You may have heard the advice that maintainable software is build using highly cohesive and loosely coupled building blocks. This is a statement that’s easy to remember, but difficult to understand. This article will clarify cohesion and coupling.
According to the Merriam-Webster dictionary, cohesion is the act or state of sticking together tightly. We will apply this definition in three domains: objects in real life, text and software.
We start with the most concrete domain of the three: solid objects. We tend to know that a stone is generally more cohesive than a snowball. Snow can melt, fall apart and mix with other substances more easily than a stone.
Text is a bit more abstract. Instead of measuring how letters stick together to form words, cohesion measures how words form sentences, and how sentences form a meaningful text. Elements of cohesion ensure that the text you read transmits one and only one idea at a time, without distractions.
In some sense, cohesion in text is quite similar to cohesion in software. While text is built of chapters and paragraphs, software is built using packages containing classes, and classes containing properties and methods. Although cohesion can be defined on multiple levels, we will restrict ourselves to the most common one: cohesion on class level. A class is highly cohesive if its properties and methods contribute towards solving the one single responsibility of the class. As soon as you dilute the class with a loosely related operation, the class becomes less cohesive.
For instance, including the full definition of a file uploader or a timepicker in a form presenter class results in lack of cohesion. Instead of solving the single responsibility of presenting a form of self-contained components, your class also deals with the implementation of the components themselves.
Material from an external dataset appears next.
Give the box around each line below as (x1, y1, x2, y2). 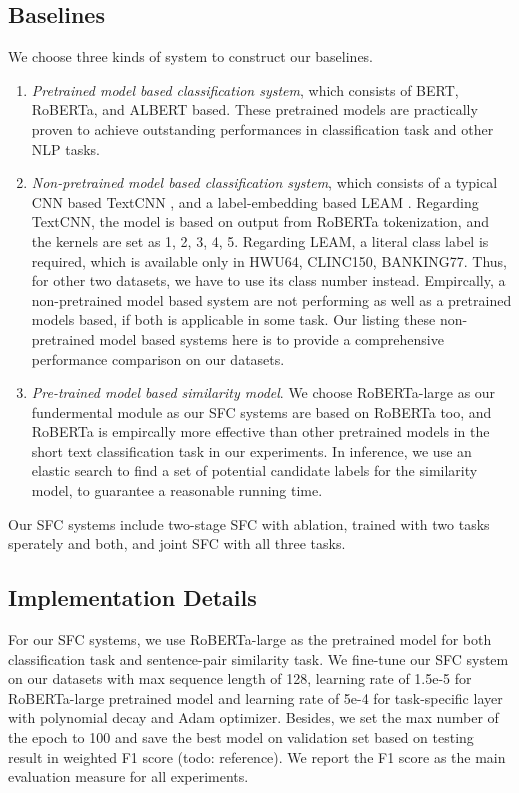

Why is lack of cohesion bad?
A class focusing on one and only thing is easier to read, unit test and maintain. If you have a lot of responsibilities mixed together, you lose track of what your class is supposed to do. Any bug fixes or feature updates would make it hard for you to find which of your classes are affected.
For instance, suppose that your application contains a mixin consisting of utility functions and widgets for forms. Whenever your team wants to abstract anything, they put a utility method in the form mixin. Therefore, you will soon find that the mixin is responsible for validation, overriding default radio button styles, file uploader components, timepickers, currency formatting and so on. In the end, you find yourself maintaining a single utility mixin consisting of several thousand lines of code. Suppose there is a buggy method used by four distinct utilities. Fixing the bug implies that you have to test all 4 of your utilities in all places where they occur. Welcome to maintenance hell.
Coupling describes the relationship between components. Tight coupling between two components means that they depend on each other more than loosely coupled components. Making a change in one component forces a change on the other.
Software developers like loose coupling, because a change mostly stays self-contained inside the component. In case of tight coupling, you may end up changing a lot of components as a change may force changes in its dependencies recursively.
Similarly to cohesion, coupling also depends on granularity. It is very important to look at coupling on the same level as cohesion.
When two objects are too tightly coupled, decoupling techniques help. For instance, suppose that a charting software has two chart types: bar chart and candlestick charts. A control lets you switch from bar chart to candlestick charts. This control may be far away from the canvas of the chart. If the chart component has any knowledge of the chart switcher control component, it’t time to decouple them. One way is to use an Event Aggregator or Event Bus. The chart switcher would publish a
chart:candlestick event, while the chart drawer would subscribe to it. The chart drawer has no knowledge of who published the event and has no further knowledge of the chart control components either.
Cohesion and Coupling solve the same purpose
Cohesion and coupling solve the purpose of easier maintainability. Highly cohesive units make it possible that you know which unit to modify. Loose coupling makes it possible to limit the scope of the change to one and single unit.
Elements are coupled if a change in one forces a change in the other. An element’s cohesion is a measure of whether its responsibilities form a meaningful unit.
Maintainable code consists of highly cohesive elements that are loosely coupled with each other.
Building blocks with lack of cohesion simply fall apart. If you have trouble naming a constructor without using the words
or, most likely you are trying to solve multiple loosely related responsibilities in the same place.
Tight coupling between building blocks is also discouraged. A change may result in consequences you are not prepared for.